Problem to work on - Excluding pictures, give the entries again exactly as they appear.
━━━━━ Data excerpts ━━━━━
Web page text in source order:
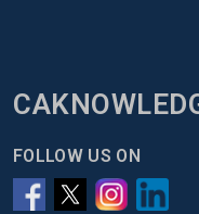
FOLLOW US ON
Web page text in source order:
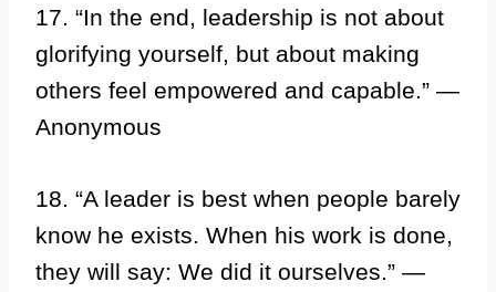
17. “In the end, leadership is not about
glorifying yourself, but about making
others feel empowered and capable.” —
Anonymous
18. “A leader is best when people barely
know he exists. When his work is done,
they will say: We did it ourselves.” —
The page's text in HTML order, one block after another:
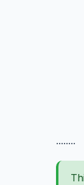
........
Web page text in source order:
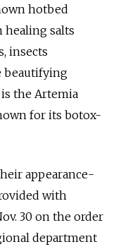
hotbed
healing salts
insects
beautifying
the Artemia
for its botox-
appearance-
with
30 on the order
department
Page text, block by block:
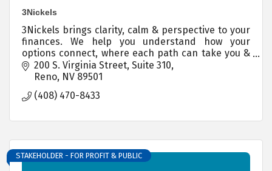
3Nickels
3Nickels brings clarity, calm & perspective to your
finances. We help you understand how your
options connect, where each path can take you &
you step by step guidance for every financial
decision.
200 S. Virginia Street Suite 310
Reno NV 89501
(408) 470-8433
STAKEHOLDER - FOR PROFIT & PUBLIC
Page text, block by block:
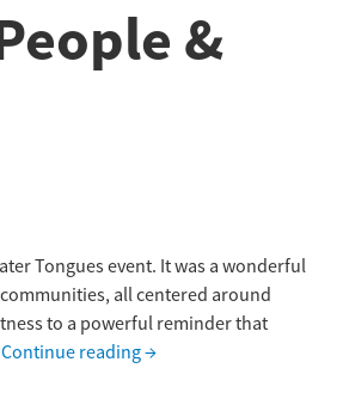
Habitat Loss
Our team
&
Tongues event. It was a wonderful
all centered around
to a powerful reminder that
Continue reading→
━━━━━
Output -
Web page text in source order:
FOLLOW US ON
Web page text in source order:
17. “In the end, leadership is not about
glorifying yourself, but about making
others feel empowered and capable.” —
Anonymous
18. “A leader is best when people barely
know he exists. When his work is done,
they will say: We did it ourselves.” —
The page's text in HTML order, one block after another:
........
Web page text in source order:
hotbed
healing salts
insects
beautifying
the Artemia
for its botox-
appearance-
with
30 on the order
department
Page text, block by block:
3Nickels
3Nickels brings clarity, calm & perspective to your
finances. We help you understand how your
options connect, where each path can take you &
you step by step guidance for every financial
decision.
200 S. Virginia Street Suite 310
Reno NV 89501
(408) 470-8433
STAKEHOLDER - FOR PROFIT & PUBLIC
Page text, block by block:
Habitat Loss
Our team
&
Tongues event. It was a wonderful
all centered around
to a powerful reminder that
Continue reading→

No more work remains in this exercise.